━━━ Exercise materials ━━━

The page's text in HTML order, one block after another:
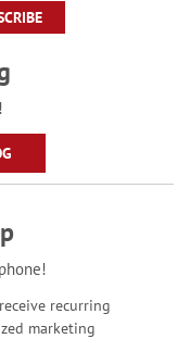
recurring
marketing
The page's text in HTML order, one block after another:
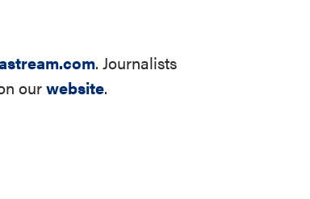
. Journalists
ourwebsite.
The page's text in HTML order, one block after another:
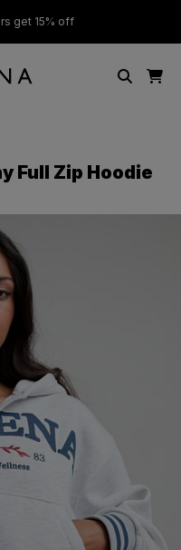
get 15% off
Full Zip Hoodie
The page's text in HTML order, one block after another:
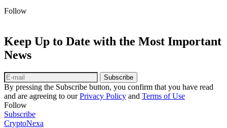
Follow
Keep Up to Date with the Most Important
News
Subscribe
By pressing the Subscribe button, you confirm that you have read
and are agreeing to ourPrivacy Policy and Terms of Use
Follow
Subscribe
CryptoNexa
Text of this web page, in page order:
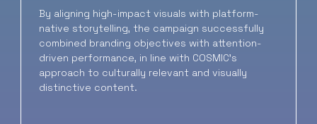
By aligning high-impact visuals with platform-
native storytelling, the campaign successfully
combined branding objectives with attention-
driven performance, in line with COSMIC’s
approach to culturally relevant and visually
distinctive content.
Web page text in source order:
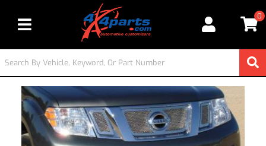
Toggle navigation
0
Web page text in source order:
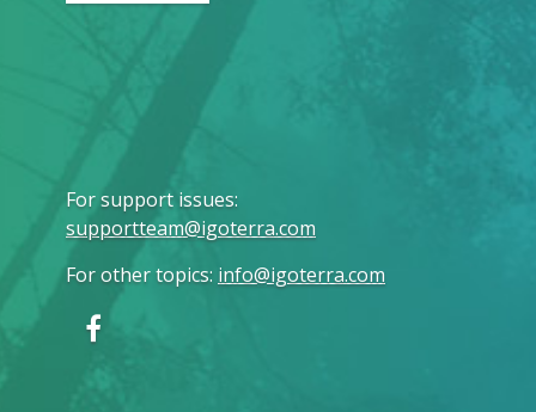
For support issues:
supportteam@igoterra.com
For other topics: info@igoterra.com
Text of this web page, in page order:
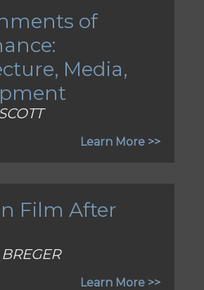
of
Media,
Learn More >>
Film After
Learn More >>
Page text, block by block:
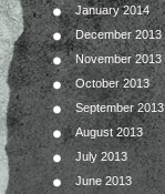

━━━

» About this exercise
Above are the records; repeat them exactly, omitting every picture.

» Answer section
The page's text in HTML order, one block after another:
recurring
marketing
The page's text in HTML order, one block after another:
. Journalists
ourwebsite.
The page's text in HTML order, one block after another:
get 15% off
Full Zip Hoodie
The page's text in HTML order, one block after another:
Follow
Keep Up to Date with the Most Important
News
Subscribe
By pressing the Subscribe button, you confirm that you have read
and are agreeing to ourPrivacy Policy and Terms of Use
Follow
Subscribe
CryptoNexa
Text of this web page, in page order:
By aligning high-impact visuals with platform-
native storytelling, the campaign successfully
combined branding objectives with attention-
driven performance, in line with COSMIC’s
approach to culturally relevant and visually
distinctive content.
Web page text in source order:
Toggle navigation
0
Web page text in source order:
For support issues:
supportteam@igoterra.com
For other topics: info@igoterra.com
Text of this web page, in page order:
of
Media,
Learn More >>
Film After
Learn More >>
Page text, block by block:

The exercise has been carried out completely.